**Description of the task**
Leave out every line that comes before the one containing "triggered by the", and reproduce the rest of the listing below exactly, through its last line.
*** Material for this task ***
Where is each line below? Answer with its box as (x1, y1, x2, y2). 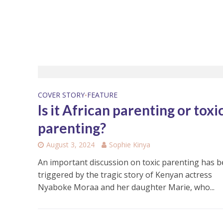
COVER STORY (37, 90, 85, 100)
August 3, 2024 (46, 139, 95, 149)
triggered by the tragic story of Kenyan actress (37, 169, 212, 180)
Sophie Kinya (109, 139, 150, 149)
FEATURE (87, 90, 117, 100)
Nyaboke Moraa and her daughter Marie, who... (37, 181, 215, 193)
***
**The answer**
triggered by the tragic story of Kenyan actress (37, 169, 212, 180)
Sophie Kinya (109, 139, 150, 149)
FEATURE (87, 90, 117, 100)
Nyaboke Moraa and her daughter Marie, who... (37, 181, 215, 193)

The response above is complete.